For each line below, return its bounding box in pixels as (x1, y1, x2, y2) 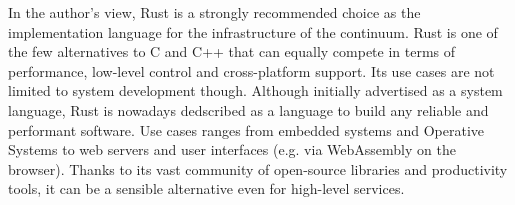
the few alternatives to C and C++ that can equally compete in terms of (8, 41, 456, 62)
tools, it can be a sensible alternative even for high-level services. (8, 178, 405, 199)
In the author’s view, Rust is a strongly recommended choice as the (8, 2, 421, 22)
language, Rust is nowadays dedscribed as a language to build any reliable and (8, 99, 489, 120)
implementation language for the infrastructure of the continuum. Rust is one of (8, 21, 498, 42)
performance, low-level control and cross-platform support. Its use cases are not (8, 60, 495, 81)
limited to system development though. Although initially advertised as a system (8, 80, 503, 101)
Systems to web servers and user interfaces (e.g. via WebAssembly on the (8, 139, 456, 160)
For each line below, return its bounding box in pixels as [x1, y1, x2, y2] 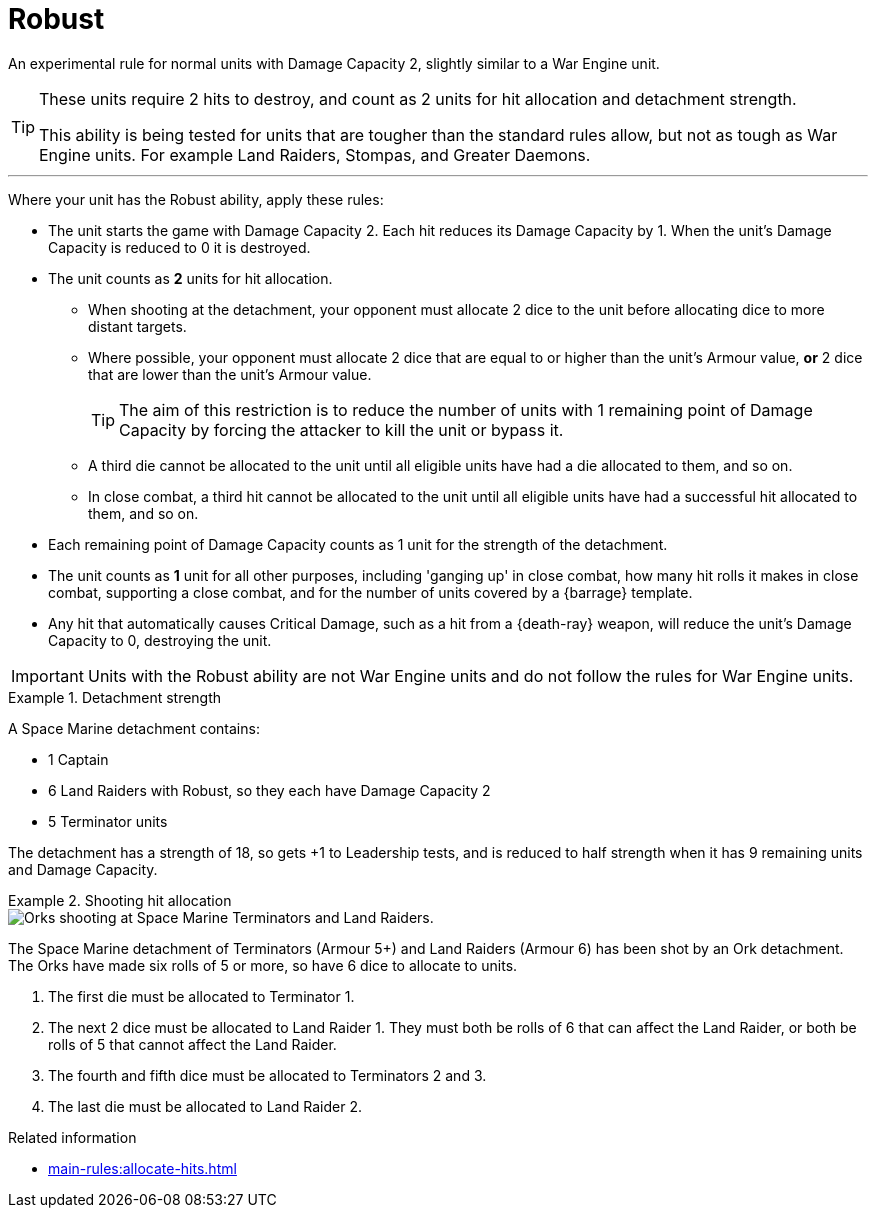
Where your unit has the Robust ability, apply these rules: [8, 190, 384, 208]
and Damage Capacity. [8, 860, 158, 878]
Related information [8, 1128, 137, 1146]
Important [11, 665, 84, 686]
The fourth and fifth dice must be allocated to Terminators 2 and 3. [48, 1066, 487, 1084]
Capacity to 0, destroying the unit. [48, 631, 272, 649]
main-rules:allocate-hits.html [48, 1159, 237, 1177]
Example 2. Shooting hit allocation [8, 891, 232, 909]
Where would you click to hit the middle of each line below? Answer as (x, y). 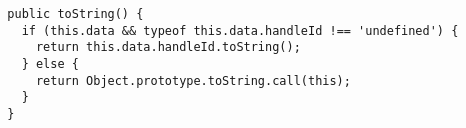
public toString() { (75, 14)
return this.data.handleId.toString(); (168, 47)
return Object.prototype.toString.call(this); (193, 80)
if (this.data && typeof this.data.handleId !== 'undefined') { (240, 30)
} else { (50, 63)
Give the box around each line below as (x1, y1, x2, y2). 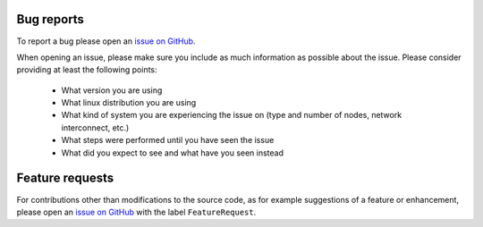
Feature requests (16, 171, 114, 186)
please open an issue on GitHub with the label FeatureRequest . (16, 206, 257, 217)
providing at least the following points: (16, 64, 157, 75)
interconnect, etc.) (61, 122, 130, 133)
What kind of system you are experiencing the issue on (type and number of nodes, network (61, 110, 402, 121)
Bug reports (16, 12, 85, 27)
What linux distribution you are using (61, 97, 197, 108)
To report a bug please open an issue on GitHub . (16, 36, 196, 46)
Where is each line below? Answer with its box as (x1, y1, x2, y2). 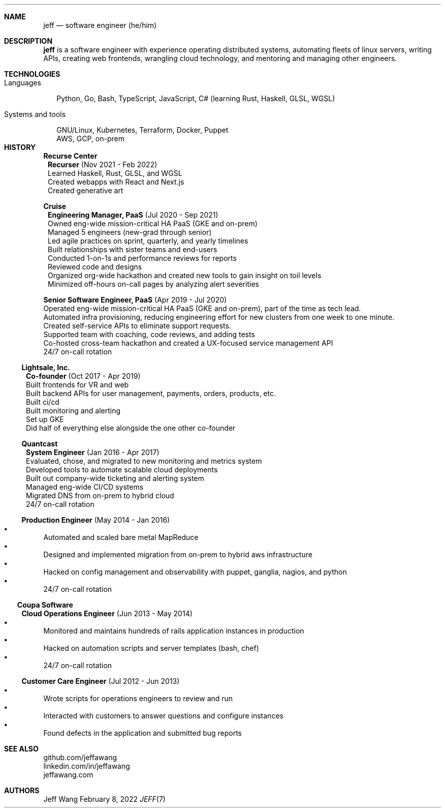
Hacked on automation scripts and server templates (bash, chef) (43, 644, 259, 652)
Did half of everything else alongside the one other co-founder (26, 424, 236, 432)
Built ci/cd (26, 398, 59, 406)
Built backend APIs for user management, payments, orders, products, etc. (26, 389, 276, 398)
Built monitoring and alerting (26, 406, 121, 415)
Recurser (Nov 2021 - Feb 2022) (48, 160, 157, 169)
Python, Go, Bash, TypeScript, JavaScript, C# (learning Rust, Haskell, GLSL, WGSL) (56, 94, 335, 103)
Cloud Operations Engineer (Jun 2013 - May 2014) (21, 609, 193, 618)
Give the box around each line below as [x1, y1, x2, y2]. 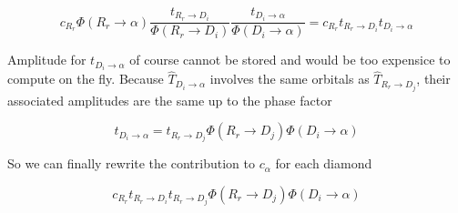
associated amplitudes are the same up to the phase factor [7, 90, 332, 109]
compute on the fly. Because [7, 69, 164, 88]
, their [416, 69, 451, 88]
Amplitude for [7, 50, 87, 69]
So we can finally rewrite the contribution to [7, 154, 255, 173]
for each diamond [275, 154, 372, 173]
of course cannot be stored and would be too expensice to [129, 50, 451, 69]
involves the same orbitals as [209, 69, 370, 88]
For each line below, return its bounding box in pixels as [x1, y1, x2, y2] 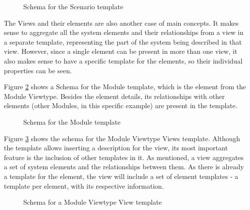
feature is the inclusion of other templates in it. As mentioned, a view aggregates [4, 152, 244, 162]
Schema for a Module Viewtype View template [23, 197, 162, 207]
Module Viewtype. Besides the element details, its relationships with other [4, 91, 225, 101]
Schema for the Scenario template [23, 1, 124, 11]
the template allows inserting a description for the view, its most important [4, 143, 228, 153]
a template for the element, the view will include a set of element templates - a [4, 171, 238, 181]
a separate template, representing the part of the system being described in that [4, 36, 242, 47]
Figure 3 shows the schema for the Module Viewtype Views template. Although [4, 133, 240, 143]
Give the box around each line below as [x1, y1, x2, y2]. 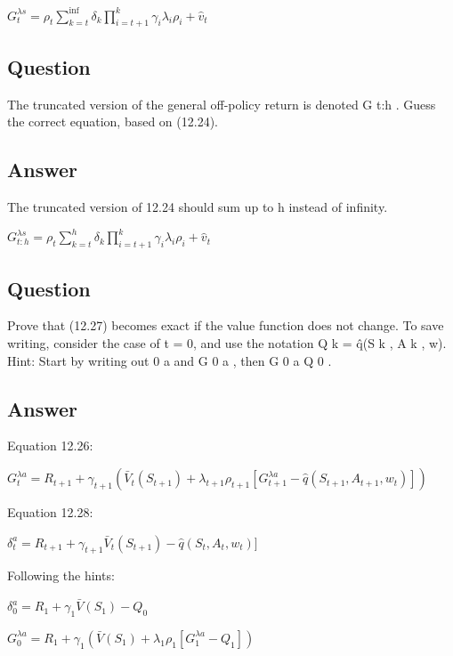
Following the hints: [7, 566, 115, 585]
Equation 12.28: [7, 503, 93, 522]
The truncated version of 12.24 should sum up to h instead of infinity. [7, 197, 388, 215]
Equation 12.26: [7, 436, 93, 455]
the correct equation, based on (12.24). [7, 112, 218, 131]
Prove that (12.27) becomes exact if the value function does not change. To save [7, 316, 444, 335]
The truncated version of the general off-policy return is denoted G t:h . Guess [7, 94, 436, 113]
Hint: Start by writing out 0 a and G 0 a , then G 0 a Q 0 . [7, 351, 332, 369]
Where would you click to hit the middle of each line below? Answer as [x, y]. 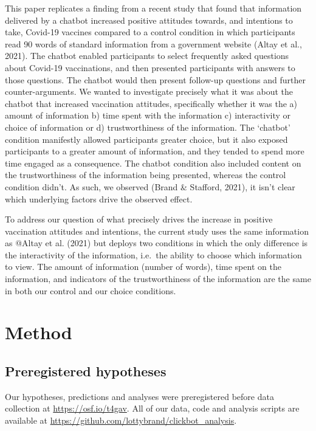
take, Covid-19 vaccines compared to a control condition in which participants [150, 32]
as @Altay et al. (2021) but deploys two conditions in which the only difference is [156, 243]
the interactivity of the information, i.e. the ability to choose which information [153, 254]
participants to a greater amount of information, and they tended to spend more [155, 151]
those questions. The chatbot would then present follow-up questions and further [155, 79]
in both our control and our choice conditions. [91, 290]
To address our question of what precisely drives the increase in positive [139, 219]
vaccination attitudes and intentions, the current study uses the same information [157, 231]
************
| DIRECTIONS |
Go through the material and copy each line in which the word "this" occurs.

| ANSWER SPACE |
return this.data.handleId.toString(); (168, 47)
return Object.prototype.toString.call(this); (193, 80)
if (this.data && typeof this.data.handleId !== 'undefined') { (240, 30)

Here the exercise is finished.